Create a heatmap that can be additionally clustered with seaborn. CARE: the class_col_order and class_row parameters are not properly tested.

Parameters:
  • columns – List of the columns, should be present in the plot_df.

  • row_column – Column with which rows should be taken, set to ‘index’ to take the df.index.

  • class_col – Add a column into the plot with a categorical value that will be coloured and gets a separate colourbar.

  • class_col_colour – Allows a list that will be taken iteratively, or a dict with {label: colour}.

  • class_row – Same as class_col but add a row instead.

  • annot_cols – Dictionary {col: other-col} to add text into the entries from col taken from other_col.

  • y_dendro – Whether to plot the dendrogram on y.

  • x_dendro – Whether to plot the dendrogram on x.

  • column_labels – List that will replace the names from columns if given.

  • row_cluster – Whether to cluster the rows.

  • col_cluster – Whether co cluster the columns.

  • centre – Centre for the colormap, e.g. 0 for bwr.

  • mask – Must match the dimensions of the plot_df. If given will not show data where entries are True.

  • metric – Metric for clustering for the scipy function, see https://docs.scipy.org/doc/scipy/reference/generated/scipy.spatial.distance.pdist.html#scipy.spatial.distance.pdist.

  • z_score – Whether to do z-score normalization before clustering. If None won’t do z-scoring, otherwise takes 0 or 1 for the axis along which the normalization should be done.

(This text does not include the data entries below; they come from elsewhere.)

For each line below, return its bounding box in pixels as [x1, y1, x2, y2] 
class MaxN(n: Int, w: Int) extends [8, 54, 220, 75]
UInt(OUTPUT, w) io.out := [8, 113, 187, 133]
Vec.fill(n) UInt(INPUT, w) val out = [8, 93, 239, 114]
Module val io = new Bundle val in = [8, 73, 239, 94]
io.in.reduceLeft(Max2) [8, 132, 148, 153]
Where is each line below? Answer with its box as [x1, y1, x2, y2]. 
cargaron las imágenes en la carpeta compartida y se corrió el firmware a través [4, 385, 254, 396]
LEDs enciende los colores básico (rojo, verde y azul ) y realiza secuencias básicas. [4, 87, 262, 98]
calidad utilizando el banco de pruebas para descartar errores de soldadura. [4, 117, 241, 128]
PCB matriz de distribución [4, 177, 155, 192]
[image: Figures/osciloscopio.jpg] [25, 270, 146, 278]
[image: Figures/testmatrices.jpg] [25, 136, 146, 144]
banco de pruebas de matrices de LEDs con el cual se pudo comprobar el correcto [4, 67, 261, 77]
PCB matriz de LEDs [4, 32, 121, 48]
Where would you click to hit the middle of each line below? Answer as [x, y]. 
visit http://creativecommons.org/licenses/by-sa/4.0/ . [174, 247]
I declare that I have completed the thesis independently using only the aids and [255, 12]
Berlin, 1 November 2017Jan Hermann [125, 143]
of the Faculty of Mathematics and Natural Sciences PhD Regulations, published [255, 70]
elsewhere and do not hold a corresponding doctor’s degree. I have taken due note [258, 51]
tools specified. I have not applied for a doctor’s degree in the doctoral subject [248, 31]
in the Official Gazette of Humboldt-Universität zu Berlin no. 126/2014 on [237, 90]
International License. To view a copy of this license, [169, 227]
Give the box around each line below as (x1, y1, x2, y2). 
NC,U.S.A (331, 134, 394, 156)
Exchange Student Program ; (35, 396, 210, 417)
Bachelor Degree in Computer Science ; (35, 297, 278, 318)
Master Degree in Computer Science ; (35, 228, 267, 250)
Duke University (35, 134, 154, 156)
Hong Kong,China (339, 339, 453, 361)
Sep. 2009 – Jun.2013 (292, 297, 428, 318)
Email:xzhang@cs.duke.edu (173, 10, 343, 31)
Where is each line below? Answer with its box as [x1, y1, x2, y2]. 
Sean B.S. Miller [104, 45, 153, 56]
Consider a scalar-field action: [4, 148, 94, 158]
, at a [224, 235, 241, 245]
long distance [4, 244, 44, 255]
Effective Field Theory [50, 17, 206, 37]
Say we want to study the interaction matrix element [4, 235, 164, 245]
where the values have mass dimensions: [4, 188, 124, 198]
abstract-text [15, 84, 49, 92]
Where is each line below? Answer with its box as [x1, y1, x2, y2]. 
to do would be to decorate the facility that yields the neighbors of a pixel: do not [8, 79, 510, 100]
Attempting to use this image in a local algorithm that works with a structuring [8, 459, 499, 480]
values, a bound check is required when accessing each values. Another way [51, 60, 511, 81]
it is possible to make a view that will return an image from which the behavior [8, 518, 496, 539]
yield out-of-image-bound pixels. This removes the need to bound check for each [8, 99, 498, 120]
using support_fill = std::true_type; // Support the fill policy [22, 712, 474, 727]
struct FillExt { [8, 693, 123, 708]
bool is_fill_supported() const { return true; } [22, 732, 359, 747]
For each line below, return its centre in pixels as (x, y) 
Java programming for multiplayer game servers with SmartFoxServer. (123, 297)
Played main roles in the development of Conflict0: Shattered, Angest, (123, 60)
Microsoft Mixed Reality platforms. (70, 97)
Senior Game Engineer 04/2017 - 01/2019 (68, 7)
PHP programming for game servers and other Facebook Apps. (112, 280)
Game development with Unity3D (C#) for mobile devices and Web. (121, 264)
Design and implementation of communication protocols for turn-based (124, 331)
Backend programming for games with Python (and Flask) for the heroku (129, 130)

# Let's cluster some penguins based on their measured features, after removing entries with NAs.
non_na_penguins = penguin_df[~penguin_df.isna().values.any(axis=1)]
# Once with the original values and once with z-scoring the columns (flag takes None or the axis).
# The row names will be the index numbers, which are not meaningful here, but suffices for illustration.
for do_z in [None, 0]:
    cmap = 'mako' if do_z is None else 'bwr'
    centre = None if do_z is None else 0
    Heatmaps.clustermap(non_na_penguins, columns=['bill_length_mm', 'bill_depth_mm', 'flipper_length_mm'],
                        row_column='index', z_score=do_z, centre=centre, cbar_label='mm', class_col='species',
                        title="Clustered penguins", plot_out=out_dir+"Penguins_"+str(do_z)+'ZScore', cmap=cmap,
                        x_size=8, y_size=10, row_cluster=True, col_cluster=True, formats=['png'])

clustermap1 clustermap2